Hello, my code it's working.
From the code I commented those lines:
tf.config.experimental_connect_to_host(TPU_ADDRESS)
tensorflow_gcs_config.configure_gcs_from_colab_auth()
Later, each bucket has some persmissions as the image shows:
So, I add the permissions are indicated in the following image:
The most important it's that I had to make public my bucket. Otherwise, it did not work.
you can click Menu in GCS --> IAM-Admin --> add role Storage Admin for Principal
Let me clarify this. We have to grant the appropriate storage role for TPU service account: service-495559152420@cloud-tpu.iam.gserviceaccount.com. For our case, just storage admin solved the problem.

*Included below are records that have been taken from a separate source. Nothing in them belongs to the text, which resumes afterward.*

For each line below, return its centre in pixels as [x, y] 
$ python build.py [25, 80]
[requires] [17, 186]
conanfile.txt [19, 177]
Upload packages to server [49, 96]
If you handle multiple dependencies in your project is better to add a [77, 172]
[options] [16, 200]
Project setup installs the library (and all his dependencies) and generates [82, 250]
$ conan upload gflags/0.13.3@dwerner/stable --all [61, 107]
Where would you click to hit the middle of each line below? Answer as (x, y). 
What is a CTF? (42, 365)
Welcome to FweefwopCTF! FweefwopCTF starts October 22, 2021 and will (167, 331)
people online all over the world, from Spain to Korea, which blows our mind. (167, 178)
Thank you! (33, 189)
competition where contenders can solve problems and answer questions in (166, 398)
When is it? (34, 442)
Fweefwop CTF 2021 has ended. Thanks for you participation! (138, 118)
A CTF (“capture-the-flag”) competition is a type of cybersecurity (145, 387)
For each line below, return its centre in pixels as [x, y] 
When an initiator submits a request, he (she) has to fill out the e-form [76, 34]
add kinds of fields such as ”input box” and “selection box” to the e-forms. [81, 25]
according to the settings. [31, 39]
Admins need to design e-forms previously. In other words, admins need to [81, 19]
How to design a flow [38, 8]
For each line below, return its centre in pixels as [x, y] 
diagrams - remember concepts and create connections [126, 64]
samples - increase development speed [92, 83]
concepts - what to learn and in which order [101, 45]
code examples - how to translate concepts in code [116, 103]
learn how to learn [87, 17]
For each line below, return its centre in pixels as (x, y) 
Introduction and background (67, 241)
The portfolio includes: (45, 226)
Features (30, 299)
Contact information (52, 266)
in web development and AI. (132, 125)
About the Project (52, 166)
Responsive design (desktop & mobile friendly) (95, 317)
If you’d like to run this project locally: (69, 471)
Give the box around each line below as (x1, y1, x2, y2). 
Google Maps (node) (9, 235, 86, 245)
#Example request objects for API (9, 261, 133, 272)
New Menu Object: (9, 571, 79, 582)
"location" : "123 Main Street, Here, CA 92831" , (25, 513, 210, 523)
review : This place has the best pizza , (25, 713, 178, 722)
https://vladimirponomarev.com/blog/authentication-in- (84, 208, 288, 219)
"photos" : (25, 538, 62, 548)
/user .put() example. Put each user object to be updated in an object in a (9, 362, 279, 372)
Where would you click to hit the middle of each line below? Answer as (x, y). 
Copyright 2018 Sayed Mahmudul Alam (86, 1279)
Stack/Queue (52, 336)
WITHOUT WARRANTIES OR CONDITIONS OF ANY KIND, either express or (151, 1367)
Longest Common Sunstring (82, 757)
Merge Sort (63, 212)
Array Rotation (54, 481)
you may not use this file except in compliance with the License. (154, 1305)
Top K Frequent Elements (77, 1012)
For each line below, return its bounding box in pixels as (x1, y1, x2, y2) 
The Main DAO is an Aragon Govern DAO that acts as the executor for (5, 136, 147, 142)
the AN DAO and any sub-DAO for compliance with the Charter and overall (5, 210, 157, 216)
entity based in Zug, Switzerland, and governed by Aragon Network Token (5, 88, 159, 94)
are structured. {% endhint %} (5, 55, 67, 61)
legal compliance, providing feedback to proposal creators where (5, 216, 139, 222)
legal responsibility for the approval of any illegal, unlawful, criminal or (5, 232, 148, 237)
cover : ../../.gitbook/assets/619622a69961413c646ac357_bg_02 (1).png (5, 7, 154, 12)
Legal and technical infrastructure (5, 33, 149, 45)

I have made my bucker public by making allUsers role of storage admin just like @JessicaLopezEspejel 's screenshot shows but still it gives me error of FileNotFoundError: [Errno 2] No such file or directory: '/content/adc.json'
.
Does anyone know why it might be the case? Thanks.

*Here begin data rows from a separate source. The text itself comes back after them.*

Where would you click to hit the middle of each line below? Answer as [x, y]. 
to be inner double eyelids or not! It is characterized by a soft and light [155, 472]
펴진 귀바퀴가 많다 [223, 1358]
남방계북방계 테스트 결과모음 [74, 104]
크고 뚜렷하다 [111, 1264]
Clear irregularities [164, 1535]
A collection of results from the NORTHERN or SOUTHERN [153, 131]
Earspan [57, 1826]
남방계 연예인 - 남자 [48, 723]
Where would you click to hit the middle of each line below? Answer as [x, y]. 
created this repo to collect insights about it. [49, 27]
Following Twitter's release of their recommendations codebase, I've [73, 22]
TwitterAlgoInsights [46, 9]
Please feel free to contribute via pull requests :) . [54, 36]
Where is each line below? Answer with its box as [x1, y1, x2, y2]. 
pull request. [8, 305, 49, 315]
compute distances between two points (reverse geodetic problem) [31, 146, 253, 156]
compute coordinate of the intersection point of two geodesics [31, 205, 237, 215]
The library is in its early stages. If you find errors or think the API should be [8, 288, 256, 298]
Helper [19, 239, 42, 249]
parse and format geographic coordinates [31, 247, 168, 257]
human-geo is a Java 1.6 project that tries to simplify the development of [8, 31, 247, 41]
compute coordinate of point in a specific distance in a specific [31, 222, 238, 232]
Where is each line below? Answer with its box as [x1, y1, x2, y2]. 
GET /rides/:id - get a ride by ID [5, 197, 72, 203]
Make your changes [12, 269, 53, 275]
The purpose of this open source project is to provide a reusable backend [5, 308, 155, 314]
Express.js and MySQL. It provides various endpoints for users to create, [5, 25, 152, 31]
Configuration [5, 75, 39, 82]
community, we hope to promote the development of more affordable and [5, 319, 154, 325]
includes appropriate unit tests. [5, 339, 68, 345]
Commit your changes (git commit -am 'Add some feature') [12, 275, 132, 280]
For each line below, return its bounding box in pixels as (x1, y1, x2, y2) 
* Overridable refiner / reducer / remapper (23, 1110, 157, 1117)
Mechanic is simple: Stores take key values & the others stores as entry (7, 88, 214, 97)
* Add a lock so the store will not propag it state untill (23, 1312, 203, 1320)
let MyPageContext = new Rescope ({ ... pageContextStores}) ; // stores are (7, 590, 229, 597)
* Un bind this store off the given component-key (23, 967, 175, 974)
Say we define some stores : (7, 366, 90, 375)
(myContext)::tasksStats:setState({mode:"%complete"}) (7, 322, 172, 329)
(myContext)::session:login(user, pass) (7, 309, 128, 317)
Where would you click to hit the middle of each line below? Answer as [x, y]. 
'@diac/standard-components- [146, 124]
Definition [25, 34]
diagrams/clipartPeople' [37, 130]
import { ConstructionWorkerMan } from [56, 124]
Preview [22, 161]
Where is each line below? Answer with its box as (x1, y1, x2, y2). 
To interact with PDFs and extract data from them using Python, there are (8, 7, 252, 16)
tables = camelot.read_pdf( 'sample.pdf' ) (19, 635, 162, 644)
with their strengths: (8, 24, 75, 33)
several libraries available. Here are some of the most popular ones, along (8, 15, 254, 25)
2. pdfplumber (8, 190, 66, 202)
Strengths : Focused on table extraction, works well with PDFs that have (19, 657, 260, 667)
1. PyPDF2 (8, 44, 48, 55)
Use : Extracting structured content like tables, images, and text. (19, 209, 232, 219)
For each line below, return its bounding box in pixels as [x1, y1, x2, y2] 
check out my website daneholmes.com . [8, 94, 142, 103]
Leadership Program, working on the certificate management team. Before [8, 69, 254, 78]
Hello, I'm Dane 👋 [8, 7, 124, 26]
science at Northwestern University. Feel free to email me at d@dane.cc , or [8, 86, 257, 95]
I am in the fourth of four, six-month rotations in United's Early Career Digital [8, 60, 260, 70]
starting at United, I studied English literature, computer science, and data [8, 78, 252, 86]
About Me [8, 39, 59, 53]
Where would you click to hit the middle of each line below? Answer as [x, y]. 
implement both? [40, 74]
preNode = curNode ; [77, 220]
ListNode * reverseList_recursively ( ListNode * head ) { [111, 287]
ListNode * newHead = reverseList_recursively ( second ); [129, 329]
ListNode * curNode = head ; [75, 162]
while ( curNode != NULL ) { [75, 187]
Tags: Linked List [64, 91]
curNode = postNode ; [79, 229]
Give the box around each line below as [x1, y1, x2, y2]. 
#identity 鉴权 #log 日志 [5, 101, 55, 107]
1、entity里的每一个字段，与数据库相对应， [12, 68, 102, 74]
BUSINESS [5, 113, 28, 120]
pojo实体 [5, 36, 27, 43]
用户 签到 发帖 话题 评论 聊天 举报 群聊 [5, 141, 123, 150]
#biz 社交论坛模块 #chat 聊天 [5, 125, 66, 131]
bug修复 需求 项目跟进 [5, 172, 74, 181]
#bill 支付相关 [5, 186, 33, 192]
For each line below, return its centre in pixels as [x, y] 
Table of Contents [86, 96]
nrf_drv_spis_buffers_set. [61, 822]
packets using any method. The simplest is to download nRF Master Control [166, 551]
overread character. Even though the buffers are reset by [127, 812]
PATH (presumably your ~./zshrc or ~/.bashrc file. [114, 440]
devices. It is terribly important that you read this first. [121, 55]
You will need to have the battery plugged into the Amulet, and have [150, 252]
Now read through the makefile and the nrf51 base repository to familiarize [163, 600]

@mshen2 can you try this code? please
%tensorflow_version 2.x
import tensorflow.compat.v1 as tf
import tensorflow_datasets as tfds
import gin
ON_CLOUD = True
if ON_CLOUD:
print("Setting up GCS access...")
import tensorflow_gcs_config
from google.colab import auth
# Set credentials for GCS reading/writing from Colab and TPU.
TPU_TOPOLOGY = "v3-8" # v3-8
try:
tpu = tf.distribute.cluster_resolver.TPUClusterResolver() # TPU detection
TPU_ADDRESS = tpu.get_master()
print('Running on TPU:', TPU_ADDRESS)
except ValueError:
raise BaseException('ERROR: Not connected to a TPU runtime; please see the previous cell in this notebook for instructions!')
auth.authenticate_user()
#tf.config.experimental_connect_to_host(TPU_ADDRESS)

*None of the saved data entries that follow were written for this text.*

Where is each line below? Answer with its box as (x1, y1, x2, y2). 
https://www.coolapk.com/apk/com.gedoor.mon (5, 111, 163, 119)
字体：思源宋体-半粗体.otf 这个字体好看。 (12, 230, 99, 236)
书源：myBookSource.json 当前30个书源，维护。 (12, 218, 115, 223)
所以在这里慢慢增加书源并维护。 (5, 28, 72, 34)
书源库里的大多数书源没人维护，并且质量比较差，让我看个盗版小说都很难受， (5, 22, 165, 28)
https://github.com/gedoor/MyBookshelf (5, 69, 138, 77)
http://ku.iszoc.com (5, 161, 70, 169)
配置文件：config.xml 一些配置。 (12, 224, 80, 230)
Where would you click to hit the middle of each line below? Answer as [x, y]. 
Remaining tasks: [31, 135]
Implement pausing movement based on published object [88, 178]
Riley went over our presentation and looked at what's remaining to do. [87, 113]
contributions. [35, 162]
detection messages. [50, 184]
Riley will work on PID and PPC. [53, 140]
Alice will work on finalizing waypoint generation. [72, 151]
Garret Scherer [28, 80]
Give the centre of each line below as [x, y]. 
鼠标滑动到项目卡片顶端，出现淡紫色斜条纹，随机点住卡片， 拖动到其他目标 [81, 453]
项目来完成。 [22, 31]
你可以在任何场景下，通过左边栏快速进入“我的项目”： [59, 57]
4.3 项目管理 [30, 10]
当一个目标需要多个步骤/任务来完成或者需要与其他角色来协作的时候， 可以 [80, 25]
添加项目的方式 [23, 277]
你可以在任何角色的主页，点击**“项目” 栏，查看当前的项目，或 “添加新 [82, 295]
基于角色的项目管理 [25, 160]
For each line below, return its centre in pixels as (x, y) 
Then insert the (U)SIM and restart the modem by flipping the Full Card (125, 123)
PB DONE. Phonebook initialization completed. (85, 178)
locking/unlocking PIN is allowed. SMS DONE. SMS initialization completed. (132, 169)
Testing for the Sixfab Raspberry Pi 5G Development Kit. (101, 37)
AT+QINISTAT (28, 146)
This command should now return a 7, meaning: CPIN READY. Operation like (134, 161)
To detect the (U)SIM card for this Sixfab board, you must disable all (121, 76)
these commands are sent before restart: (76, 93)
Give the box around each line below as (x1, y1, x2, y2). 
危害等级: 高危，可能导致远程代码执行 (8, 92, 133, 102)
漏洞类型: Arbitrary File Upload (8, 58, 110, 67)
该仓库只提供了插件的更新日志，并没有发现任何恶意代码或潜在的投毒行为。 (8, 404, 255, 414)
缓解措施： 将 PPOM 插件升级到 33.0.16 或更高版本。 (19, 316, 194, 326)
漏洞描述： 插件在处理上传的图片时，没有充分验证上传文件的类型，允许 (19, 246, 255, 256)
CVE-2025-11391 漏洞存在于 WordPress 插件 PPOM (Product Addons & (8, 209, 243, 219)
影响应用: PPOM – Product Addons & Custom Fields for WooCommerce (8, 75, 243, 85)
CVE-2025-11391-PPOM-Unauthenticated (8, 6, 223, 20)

#tensorflow_gcs_config.configure_gcs_from_colab_auth()
tf.disable_v2_behavior()
# Improve logging.
from contextlib import contextmanager
import logging as py_logging
if ON_CLOUD:
tf.get_logger().propagate = False
py_logging.root.setLevel('INFO')
@contextmanager
def tf_verbosity_level(level):
og_level = tf.logging.get_verbosity()
tf.logging.set_verbosity(level)
yield
tf.logging.set_verbosity(og_level)
Normally, if you modified the storage role for TPU service, it will work correctly. It's a code from T5, it is the one I am using and it is working well.
I'm told the solution is to authenticate with a service account instead due to https://developers.googleblog.com/2022/02/making-oauth-flows-safer.html#disallowed-oo
Can someone please try auth.authenticate_service_account
instead of auth.authenticate_user
to verify it works. You can create the requested key with http://cloud/iam/docs/creating-managing-service-account-keys#creating.
@JessicaLopezEspejel Thank you, commenting out those two lines do work, and I can indeed write and read from GCS on colab. I am not entirely sure what these two lines do and whether they are necessary for later, but now the code it's working fine at this point.
@adarob Same error happens when using auth.authenticate_service_account()
, and the link is down actually.
Hello everyone, probably I'm a bit late on this issue, but for me, adding the command below before setting up GCS solved the problem.
os.environ['USE_AUTH_EPHEM'] = '0'